Shanghai Grand Theater

The French architect Jean Marie Charpentier was commissioned to design a new cultural center for China’s financial capital, in the center of Shanghai. The Shanghai Grand Theater stretches its huge roof to the blue sky, symbolizing a Chinese national treasure bowl holding the universe’s kindness and wisdom. The building facilitates Shanghai’s enthusiastic pursuit of the world culture and arts as well as its flexibility ever since ancient times.

Located at the People’s Square, the Shanghai Grand Theater occupies an area of 2.1 hectares, facing the People’s Boulevard in the south, along Huangpi Beilu in the west, next to the Shanghai Municipal Building in the East. The new style architecture combines the Eastern and Western flavor. While naturally choosing to represent Chinese tradition, Jean Marie Charpentier also wished to make a dynamic architectural statement with his surrounding complex, at the historical center of the city.

The roof is constructed as an upturned segment of a circle, symbolizing The Sky. Thus, with the surrounding glass facades and pillared entrance hall, a symbolically rich structure is created to contain mostly Western art, and this duality plays a central role in the architecture. The structure accommodates two stages, an auditorium and a foyer, as well as shops and other public spaces, and is based on a square, which in Chinese tradition represents The Earth.

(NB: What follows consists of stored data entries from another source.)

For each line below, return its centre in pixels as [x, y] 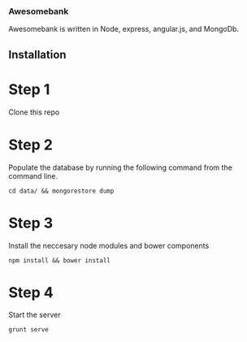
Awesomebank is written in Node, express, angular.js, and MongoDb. [124, 29]
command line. [33, 175]
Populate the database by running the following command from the [121, 167]
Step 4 [31, 292]
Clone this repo [34, 112]
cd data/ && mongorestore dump [61, 191]
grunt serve [28, 330]
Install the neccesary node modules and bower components [109, 245]
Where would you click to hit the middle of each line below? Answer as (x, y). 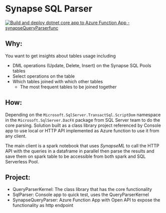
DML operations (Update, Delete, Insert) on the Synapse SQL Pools (82, 65)
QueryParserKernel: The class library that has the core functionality (82, 189)
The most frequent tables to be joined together (68, 87)
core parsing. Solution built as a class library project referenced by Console (83, 125)
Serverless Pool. (22, 161)
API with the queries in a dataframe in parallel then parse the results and (80, 151)
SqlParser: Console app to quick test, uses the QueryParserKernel (81, 195)
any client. (16, 136)
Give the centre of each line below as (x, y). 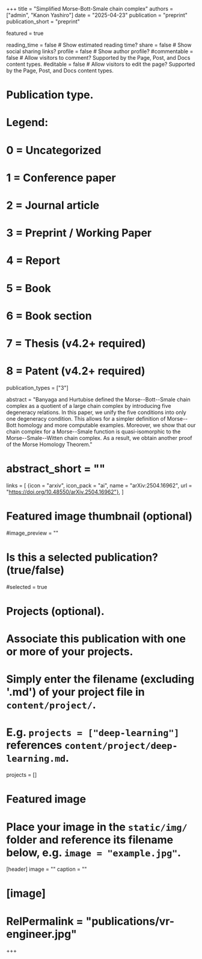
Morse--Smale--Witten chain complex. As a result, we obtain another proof (99, 438)
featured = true (25, 33)
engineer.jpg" (41, 934)
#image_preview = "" (32, 533)
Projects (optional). (56, 611)
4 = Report (33, 260)
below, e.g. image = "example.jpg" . (94, 852)
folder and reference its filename (90, 840)
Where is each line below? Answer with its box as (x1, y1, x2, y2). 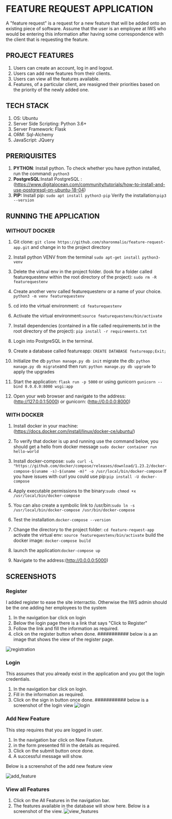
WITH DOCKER (6, 411, 44, 418)
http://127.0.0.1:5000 (15, 398, 58, 405)
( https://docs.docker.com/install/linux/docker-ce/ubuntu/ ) (13, 428, 135, 434)
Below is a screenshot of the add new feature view (6, 763, 113, 769)
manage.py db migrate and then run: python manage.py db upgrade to (13, 363, 156, 369)
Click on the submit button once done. (13, 747, 94, 753)
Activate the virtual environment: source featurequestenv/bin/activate (13, 313, 163, 319)
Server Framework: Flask (13, 126, 66, 132)

The Shanghai Grand Theater occupies 11,528 m2 of land and commands a total floor area of 62,803 m2. There are three theaters in Shanghai Grand Theatre: an 1800-seat main theater for ballet, a 550-seat medium theater for Chinese opera and chamber music, and a 250-seat small one for drama. The layout of the other areas allows the building to be hosted for the different types of performance, mainly opera, ballet and symphony events.

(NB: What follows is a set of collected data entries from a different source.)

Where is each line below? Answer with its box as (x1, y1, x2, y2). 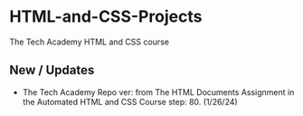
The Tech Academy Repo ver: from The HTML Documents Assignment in (22, 86, 295, 97)
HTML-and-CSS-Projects (9, 6, 203, 27)
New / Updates (9, 63, 95, 78)
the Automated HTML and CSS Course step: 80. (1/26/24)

The internal structure has been designed to provide maximum comfort to audiences before and during performances, and the stunning facades create a spectacular image to the outside world, especially at night. Since its opening on August 27, 1998 the Shanghai Grand Theater has successfully staged such shows and evenings as operas, musicals, ballets, symphonies, chamber music concerts, spoken drama and the Chinese operas. The theater has become an important window of cultural exchange between China and the world and a bridge of artistic communication.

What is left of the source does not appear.